最近、私は初めてNHKニュースのインタビューに出た。大変ありがたいことである。しかし、次にテレビに出るときの見出しが、「大学教員、カメを捨てて捕まる」では困る。困るというより、カッコ悪すぎる。知的財産法の話をしていたはずの人間が、外来生物法違反で報道される。しかも理由がカメ。これは法学者としても、人間としても、かなり避けたい展開である。

そこで、伊豆のほうにある爬虫類専門の施設、iZooに連れて行くことも思案している。環境省の引取り事業者一覧にも、体感型動物園iZooはアカミミガメの引取り先として掲載されている。正直なところ、こういう施設があると知ったときには、少しほっとした。もちろん、父と母が十七年育ててきた二匹である。連れて行けばそれですべて気持ちが軽くなる、というものではない。それでも、利根川に放すのではなく、専門の施設に引き取ってもらうという道があることは、少なくとも法律的にも、気持ちの上でも、大きな違いである。[5]

考えてみれば、これはアカミミガメやアメリカザリガニだけの問題ではない。かつてペットとして買われ、飼われたものの、成長したり、長生きしたり、気性が荒かったりして、扱いに困る生き物は少なくない。アライグマやカミツキガメのように、外来生物法上の規制が問題になるものもある。ワニガメや大型のヘビのように、人に危害を加えるおそれがあるため、動物愛護管理法上の「特定動物」として厳しく扱われるものもある。小さいときは可愛い。珍しいから飼ってみたい。しかし、大きくなる。長く生きる。噛む。逃げる。飼い主の生活も変わる。入口はペットショップでも、出口は法律問題になる。[6]

法律は「捨てるな」と命じるだけでは足りない。人は老いる。家族は亡くなる。病気にもなる。かつて「ミドリガメ」という可愛らしい名前で迎えられた生き物が、何十年も後に、誰の手で、どこで暮らすのか。そこには、個人の責任だけでは片づかない問題がある。

水槽の中の大将とミミは、そんな事情を知ってか知らずか、今日も澄んだ水の中からこちらを見ている。母のプレゼントであり、父の思い出であり、外来生物法上の規制対象でもある二匹のカメ。法律は、ときに六法全書の中ではなく、ボウフラを湧かせまいと水を替えたばかりの水槽の中から、静かにこちらを見返してくる。

今村哲也(明治大学情報コミュニケーション学部教授)


[1]環境省「条件付特定外来生物アカミミガメ・アメリカザリガニの規制について」は、アカミミガメについて、子ガメの時は手のひらに乗るほど小さいが、成長すると甲羅の部分だけで20〜30cm程度にまで大きくなり、大型の水槽や飼育スペースが必要になると説明している。また、同資料は、飼育下のアカミミガメの寿命を20〜30年とし、40年生きるものもいると説明している。環境省資料「アカミミガメに係る特定外来生物の取扱いに関する規制の適用除外について」も、飼育下での寿命が20〜40年程度と長く、飼養者の高齢化により飼養継続が困難となるケースが少なくないと指摘している。
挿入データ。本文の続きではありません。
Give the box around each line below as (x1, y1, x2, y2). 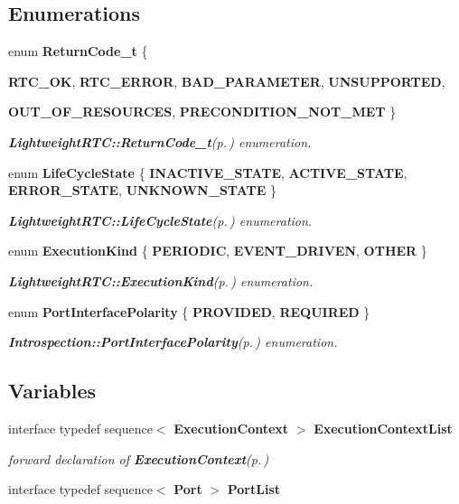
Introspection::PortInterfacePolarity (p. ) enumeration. (8, 332, 338, 351)
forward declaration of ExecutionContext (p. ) (8, 449, 269, 468)
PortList (227, 480, 281, 499)
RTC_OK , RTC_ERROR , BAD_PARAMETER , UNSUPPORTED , (8, 71, 445, 90)
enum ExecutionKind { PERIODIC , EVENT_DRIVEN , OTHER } (8, 241, 427, 260)
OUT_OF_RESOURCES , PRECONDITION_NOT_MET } (8, 102, 397, 121)
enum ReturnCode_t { (8, 42, 148, 61)
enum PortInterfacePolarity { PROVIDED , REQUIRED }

[2]私はどうも、生き物が自由に動き回っているのを見るのが好きなところがある。以前、ハムスターを寝室で放し飼いにして、とんでもないことになったこともある。詳細は省くが、少なくとも寝室でハムスターを自由にさせるのは、教育的にも衛生的にも、あまり推奨できない。

[3]特定外来生物による生態系等に係る被害の防止に関する法律2条1項、4条、8条、9条、同法施行令別表第一。アカミミガメ、すなわち Trachemys scripta は同施行令上の特定外来生物である。もっとも、アカミミガメについては、同法附則5条1項に基づく政令上の措置により、家庭での飼養等や、頒布に当たらない少数相手への無償譲渡等について、4条・8条の規制の一部が適用除外とされている。
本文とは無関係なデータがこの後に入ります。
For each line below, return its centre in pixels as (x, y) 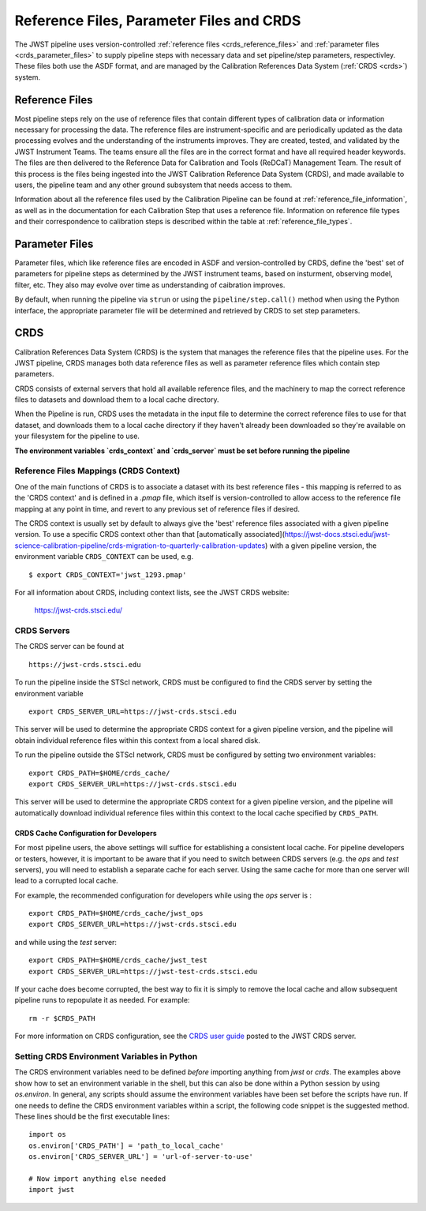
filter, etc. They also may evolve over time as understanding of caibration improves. (150, 285)
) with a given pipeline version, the (321, 546)
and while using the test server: (66, 942)
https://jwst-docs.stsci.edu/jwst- (337, 534)
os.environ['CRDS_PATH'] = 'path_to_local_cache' (127, 1145)
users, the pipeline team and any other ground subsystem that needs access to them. (153, 185)
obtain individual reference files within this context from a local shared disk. (137, 740)
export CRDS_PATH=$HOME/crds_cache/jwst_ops (116, 913)

[4]同法9条は、特定外来生物の放出等を原則として禁止する。同法32条は、9条違反等について、個人の場合、3年以下の拘禁刑もしくは300万円以下の罰金、またはその併科を定める。販売・頒布目的での飼養等や、特定外来生物の販売・頒布についても、同条により同様の罰則の対象となる。

[5]環境省「条件付特定外来生物アカミミガメ・アメリカザリガニの規制について」および同省公表の「引取り事業者一覧」参照。引取りの可否や条件は、各事業者に事前確認する必要がある。
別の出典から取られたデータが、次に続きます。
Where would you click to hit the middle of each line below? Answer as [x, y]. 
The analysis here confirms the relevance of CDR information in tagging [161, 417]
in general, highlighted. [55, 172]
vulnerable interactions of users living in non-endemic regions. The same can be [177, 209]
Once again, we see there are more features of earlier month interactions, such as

[6]アカミミガメ・アメリカザリガニ以外にも、外来生物法上の特定外来生物として飼養等が規制されるものや、動物の愛護及び管理に関する法律上の特定動物として飼養・保管が厳しく規制されるものがある。規制の根拠や内容は生物種によって異なるため、飼育を始める前だけでなく、飼育を継続できなくなった場合にも確認が必要である。